When the travel to the position of the primary damage point is detected, the carried multifunctional probe is utilized to carry out multi-dimensional detection on the damage point of the pipeline, so as to obtain multi-dimensional detection data, wherein the multi-dimensional detection comprises ultrasonic flaw detection, infrared thermal image detection and gas concentration detection. For ultrasonic flaw detection, after an underground pipeline inspection robot reaches the position of a preliminary damage point, an ultrasonic flaw detection device is started, namely an ultrasonic probe is clung to the inner wall of the pipeline and emits ultrasonic waves into the pipeline, reflected waves are generated when the ultrasonic waves encounter defects (such as cracks and corrosion) in the process of propagating in the pipeline, and the reflected waves are converted into electric signals after being received by the probe and recorded as ultrasonic flaw detection data. For infrared thermal image detection, after the underground pipeline inspection robot reaches the position of the primary damage point, the infrared thermal imager is started to scan the outside or the inside of the pipeline, and the thermal radiation information on the surface of the pipeline is captured and recorded as infrared thermal image detection data. For gas concentration detection, after the underground pipeline inspection robot reaches the position of the primary damage point, a gas concentration sensor is started, and the gas concentration sensor samples and analyzes the gas in or around the pipeline and records the gas concentration detection data. And synthesizing ultrasonic flaw detection data, infrared thermal image detection data and gas concentration detection data to obtain multi-dimensional detection data. The inspection robot is used for detecting fault points, personnel can be prevented from entering dangerous environments, operation risks are reduced, meanwhile, the underground pipeline inspection robot can conduct ultrasonic flaw detection, infrared thermal image detection, gas concentration detection and other multi-dimensional detection on broken points of pipelines, so that the situation of the broken points is known more comprehensively, and the detection accuracy and reliability are improved.

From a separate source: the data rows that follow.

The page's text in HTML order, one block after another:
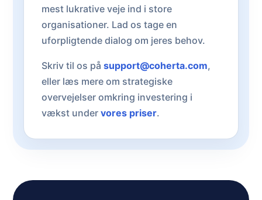
mest lukrative veje ind i store
organisationer. Lad os tage en
uforpligtende dialog om jeres behov.
Skriv til os på support@coherta.com,
eller læs mere om strategiske
overvejelser omkring investering i
vækst under vores priser.
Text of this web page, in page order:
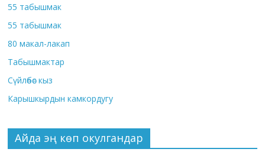
55 табышмак
55 табышмак
80 макал-лакап
Табышмактар
Сүйлөбөс кыз
Карышкырдын камкордугу
Айда эң көп окулгандар
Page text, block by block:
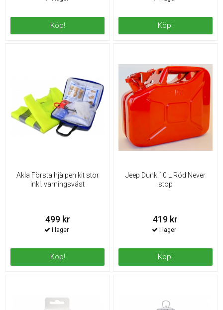
Köp! Köp!
Akla Första hjälpen kit stor
inkl. varningsväst
499 kr
Köp!
Jeep Dunk 10 L Röd Never
stop
419 kr
Köp!
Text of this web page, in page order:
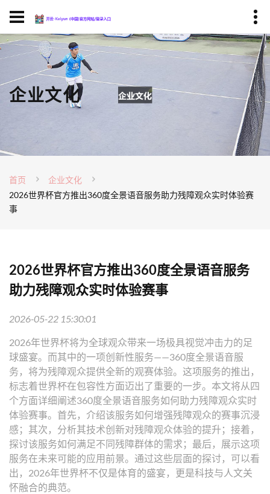
企业文化
首页
企业文化
2026世界杯官方推出360度全景语音服务助力残障观众实时体验赛
事
2026世界杯官方推出360度全景语音服务
助力残障观众实时体验赛事
2026-05-22 15:30:01
2026年世界杯将为全球观众带来一场极具视觉冲击力的足
球盛宴。而其中的一项创新性服务——360度全景语音服
务，将为残障观众提供全新的观赛体验。这项服务的推出，
标志着世界杯在包容性方面迈出了重要的一步。本文将从四
个方面详细阐述360度全景语音服务如何助力残障观众实时
体验赛事。首先，介绍该服务如何增强残障观众的赛事沉浸
感；其次，分析其技术创新对残障观众体验的提升；接着，
探讨该服务如何满足不同残障群体的需求；最后，展示这项
服务在未来可能的应用前景。通过这些层面的探讨，可以看
出，2026年世界杯不仅是体育的盛宴，更是科技与人文关
怀融合的典范。
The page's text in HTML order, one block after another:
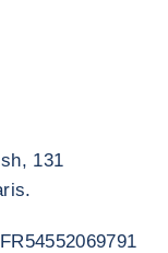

Further, fault point analysis is performed based on the multi-dimensional detection data, fault point data is determined, and the fault point data is sent to the integrated pipeline survey platform 103, wherein the fault point data includes a fault point location, a fault point size, a fault point type, and whether there is a gas leak. For fault point analysis, firstly, combining ultrasonic flaw detection data and infrared thermal image detection data, determining the accurate position of a fault point through algorithm analysis, namely, for the ultrasonic flaw detection data, determining the specific position of the fault point inside a pipeline through analyzing the characteristics and the propagation path of a reflected wave signal, for the infrared thermal image detection data, determining the specific position of the fault point outside the pipeline through analyzing the position and the shape of a temperature abnormal region, and finally determining the position of the fault point through combining the specific positions obtained by the ultrasonic flaw detection data and the infrared thermal image detection data. The method comprises the steps of detecting the temperature abnormality degree and the temperature abnormality range in the data, judging whether the fault point is related to harmful gas leakage or not by utilizing information such as amplitude, phase and the like in the ultrasonic flaw detection data and combining parameters such as pipeline materials, thickness and the like, analyzing and judging the size and the type of the fault point through an algorithm, further verifying and correcting the size and the type judging result of the fault point by combining the temperature abnormality degree and the temperature abnormality range in the infrared thermal image detection data, judging whether the fault point is related to the harmful gas leakage or not by analyzing the change trend and the distribution characteristics of the gas concentration for the gas concentration detection data, and estimating the leakage quantity.

It can be seen that in the embodiment of the application, the underground pipeline inspection robot performs autonomous navigation based on the position of the preliminary damage point until the underground pipeline inspection robot travels to the damage point. When the travel to the position of the preliminary damage point is detected, the carried multifunctional probe is utilized to carry out multi-dimensional detection on the damage point of the pipeline, multi-dimensional detection data are obtained, fault point analysis is carried out based on the multi-dimensional detection data, the fault point data are determined, and the fault point data are sent to the integrated pipeline survey platform 103. The inspection robot is used for fault point detection, personnel can be prevented from entering a dangerous environment, operation risks are reduced, meanwhile, the underground pipeline inspection robot performs multi-dimensional detection so as to know the condition of a damaged point more comprehensively, and detection accuracy and reliability are improved.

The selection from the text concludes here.